** Opening AVAILABLE RECORDS block **

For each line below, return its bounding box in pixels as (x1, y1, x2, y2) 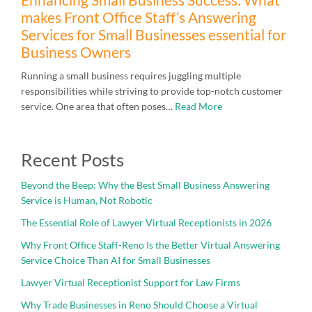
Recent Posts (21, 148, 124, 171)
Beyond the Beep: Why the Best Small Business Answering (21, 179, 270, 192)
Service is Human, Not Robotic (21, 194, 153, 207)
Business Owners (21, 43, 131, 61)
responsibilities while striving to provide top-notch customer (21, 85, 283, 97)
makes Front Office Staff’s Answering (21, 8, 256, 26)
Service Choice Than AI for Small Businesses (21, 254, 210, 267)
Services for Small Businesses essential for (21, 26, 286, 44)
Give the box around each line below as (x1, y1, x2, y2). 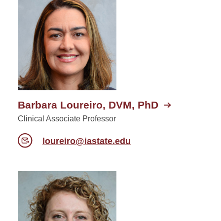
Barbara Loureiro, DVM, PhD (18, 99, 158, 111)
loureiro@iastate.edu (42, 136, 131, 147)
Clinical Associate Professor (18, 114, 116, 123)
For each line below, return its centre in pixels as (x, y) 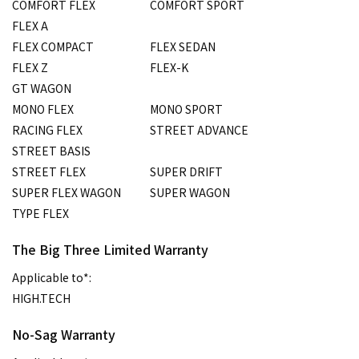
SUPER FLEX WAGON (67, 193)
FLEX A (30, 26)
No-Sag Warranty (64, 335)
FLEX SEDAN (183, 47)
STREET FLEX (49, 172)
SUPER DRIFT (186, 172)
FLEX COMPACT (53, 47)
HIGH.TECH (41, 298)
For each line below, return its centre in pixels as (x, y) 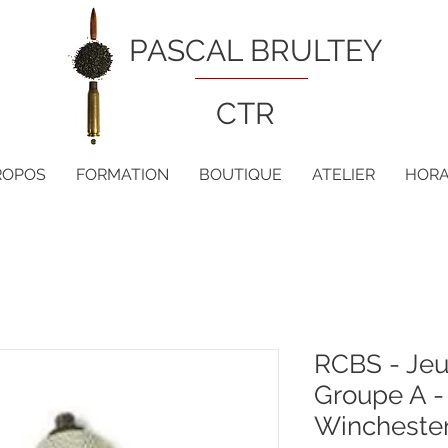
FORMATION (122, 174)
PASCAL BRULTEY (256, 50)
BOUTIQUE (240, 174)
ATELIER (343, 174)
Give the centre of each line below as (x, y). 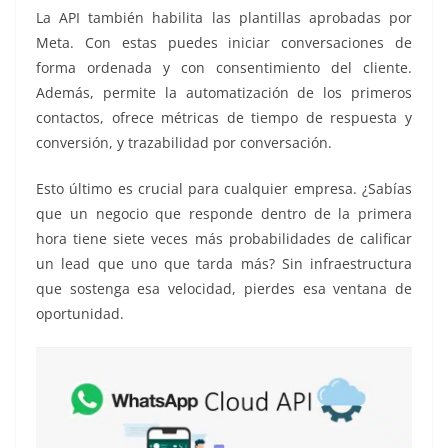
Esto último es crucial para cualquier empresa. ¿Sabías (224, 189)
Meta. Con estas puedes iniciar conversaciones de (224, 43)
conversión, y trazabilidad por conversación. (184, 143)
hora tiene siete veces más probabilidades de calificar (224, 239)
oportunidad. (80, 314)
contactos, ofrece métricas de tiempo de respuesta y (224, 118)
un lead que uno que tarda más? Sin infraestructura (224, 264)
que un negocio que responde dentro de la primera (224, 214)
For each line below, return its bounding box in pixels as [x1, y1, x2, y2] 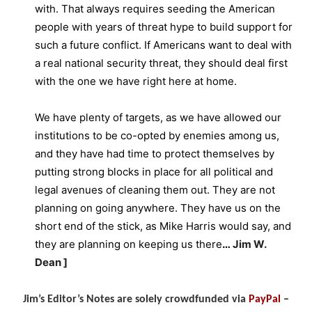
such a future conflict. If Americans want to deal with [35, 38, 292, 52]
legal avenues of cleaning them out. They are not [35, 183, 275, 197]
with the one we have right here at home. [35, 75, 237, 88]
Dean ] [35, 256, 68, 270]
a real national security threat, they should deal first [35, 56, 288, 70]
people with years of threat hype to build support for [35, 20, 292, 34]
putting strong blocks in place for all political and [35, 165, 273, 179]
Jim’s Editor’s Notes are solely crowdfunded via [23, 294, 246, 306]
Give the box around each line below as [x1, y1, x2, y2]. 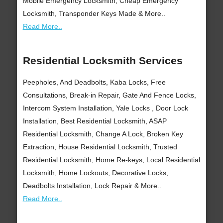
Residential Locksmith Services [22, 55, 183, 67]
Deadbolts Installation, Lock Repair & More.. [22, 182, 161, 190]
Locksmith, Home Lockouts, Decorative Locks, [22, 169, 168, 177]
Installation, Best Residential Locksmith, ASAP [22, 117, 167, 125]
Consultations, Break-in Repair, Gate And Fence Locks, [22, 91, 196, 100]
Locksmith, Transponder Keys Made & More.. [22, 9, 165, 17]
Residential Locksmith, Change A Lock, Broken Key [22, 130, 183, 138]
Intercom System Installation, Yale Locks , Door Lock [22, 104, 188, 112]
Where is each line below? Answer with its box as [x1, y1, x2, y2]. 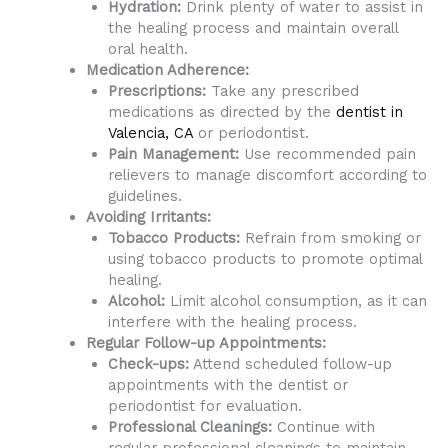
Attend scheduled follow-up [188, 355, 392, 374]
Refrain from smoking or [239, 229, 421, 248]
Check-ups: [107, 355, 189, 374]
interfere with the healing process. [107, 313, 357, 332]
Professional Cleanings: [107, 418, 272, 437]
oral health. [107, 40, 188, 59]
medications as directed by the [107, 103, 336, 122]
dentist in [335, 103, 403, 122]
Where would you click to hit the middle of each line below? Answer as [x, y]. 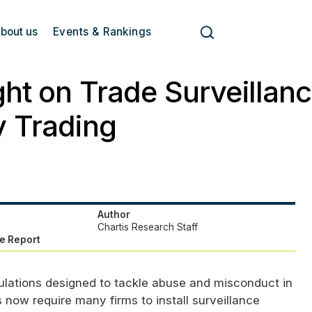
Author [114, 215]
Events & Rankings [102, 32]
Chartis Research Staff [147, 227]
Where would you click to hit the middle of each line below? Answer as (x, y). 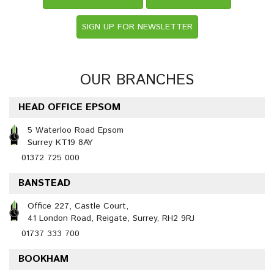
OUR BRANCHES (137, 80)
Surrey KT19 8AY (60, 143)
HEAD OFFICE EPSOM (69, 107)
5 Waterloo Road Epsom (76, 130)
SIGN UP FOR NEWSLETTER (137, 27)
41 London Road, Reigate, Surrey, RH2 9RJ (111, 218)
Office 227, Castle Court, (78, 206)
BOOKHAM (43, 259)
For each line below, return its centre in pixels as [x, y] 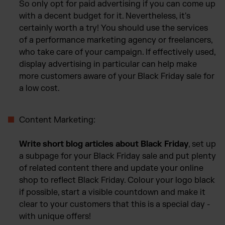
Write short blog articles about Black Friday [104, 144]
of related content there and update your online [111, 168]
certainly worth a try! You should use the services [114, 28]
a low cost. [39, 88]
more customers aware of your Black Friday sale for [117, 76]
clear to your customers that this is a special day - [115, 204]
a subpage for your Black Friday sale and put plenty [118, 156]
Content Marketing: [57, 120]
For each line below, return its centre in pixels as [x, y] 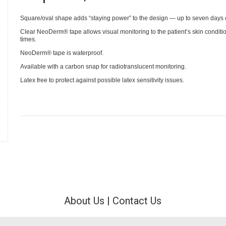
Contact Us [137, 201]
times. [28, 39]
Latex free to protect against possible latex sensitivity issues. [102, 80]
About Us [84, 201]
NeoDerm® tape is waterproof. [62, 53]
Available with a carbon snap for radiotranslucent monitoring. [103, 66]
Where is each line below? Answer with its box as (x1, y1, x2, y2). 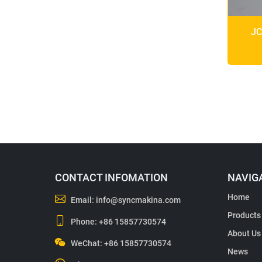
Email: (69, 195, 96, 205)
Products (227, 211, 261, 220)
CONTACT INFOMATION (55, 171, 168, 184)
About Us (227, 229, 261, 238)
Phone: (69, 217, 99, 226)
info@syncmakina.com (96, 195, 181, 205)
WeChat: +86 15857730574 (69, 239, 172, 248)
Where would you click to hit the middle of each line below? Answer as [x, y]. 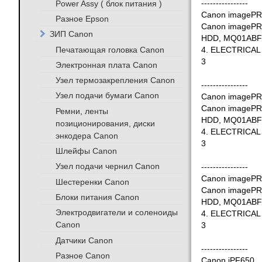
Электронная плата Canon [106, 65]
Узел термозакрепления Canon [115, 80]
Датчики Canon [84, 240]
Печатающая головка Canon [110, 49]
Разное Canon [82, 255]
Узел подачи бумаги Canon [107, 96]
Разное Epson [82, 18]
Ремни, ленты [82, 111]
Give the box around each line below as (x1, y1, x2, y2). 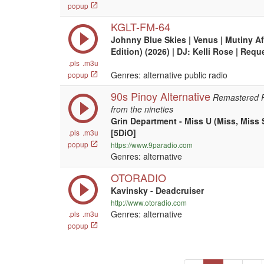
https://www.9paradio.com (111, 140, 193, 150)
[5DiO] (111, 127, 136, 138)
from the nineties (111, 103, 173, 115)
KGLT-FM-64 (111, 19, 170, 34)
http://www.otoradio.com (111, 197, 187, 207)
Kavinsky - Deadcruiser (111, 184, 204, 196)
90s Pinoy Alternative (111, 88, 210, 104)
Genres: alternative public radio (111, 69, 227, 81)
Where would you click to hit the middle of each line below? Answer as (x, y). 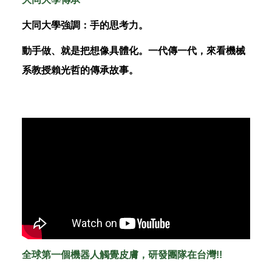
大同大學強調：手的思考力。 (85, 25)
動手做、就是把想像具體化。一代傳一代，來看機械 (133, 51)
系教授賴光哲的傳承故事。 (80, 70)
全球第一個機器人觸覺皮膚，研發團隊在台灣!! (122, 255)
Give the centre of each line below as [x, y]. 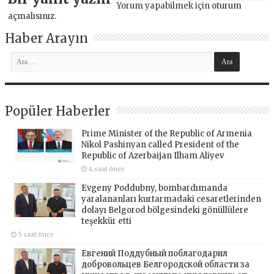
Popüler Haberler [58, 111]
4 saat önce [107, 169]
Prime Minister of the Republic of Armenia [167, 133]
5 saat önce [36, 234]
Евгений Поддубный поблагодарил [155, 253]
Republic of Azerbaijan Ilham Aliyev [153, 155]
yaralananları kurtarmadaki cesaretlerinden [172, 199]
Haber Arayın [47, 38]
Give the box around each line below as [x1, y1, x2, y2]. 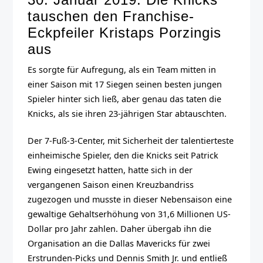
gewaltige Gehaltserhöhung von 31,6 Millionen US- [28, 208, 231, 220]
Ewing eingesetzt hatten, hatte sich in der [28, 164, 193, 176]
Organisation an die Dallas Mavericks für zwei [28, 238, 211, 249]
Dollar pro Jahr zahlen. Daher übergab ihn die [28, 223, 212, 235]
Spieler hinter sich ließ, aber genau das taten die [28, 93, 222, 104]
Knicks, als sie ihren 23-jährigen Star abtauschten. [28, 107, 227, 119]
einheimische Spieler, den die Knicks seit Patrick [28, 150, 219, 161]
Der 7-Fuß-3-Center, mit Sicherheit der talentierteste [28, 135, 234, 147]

** Closing AVAILABLE RECORDS block **

• _TASK GOAL_
Starting at the line containing "HIGH.TECH (41, 298)" and stopping at the line containing "Esto último es", output every line above exactly, both ends included, with pictures omitted.

• _EXPECTED OUTPUT_
HIGH.TECH (41, 298)
For each line below, return its centre in pixels as (x, y) 
FORMATION (122, 174)
PASCAL BRULTEY (256, 50)
BOUTIQUE (240, 174)
ATELIER (343, 174)
Give the centre of each line below as (x, y). 
Esto último es crucial para cualquier empresa. ¿Sabías (224, 189)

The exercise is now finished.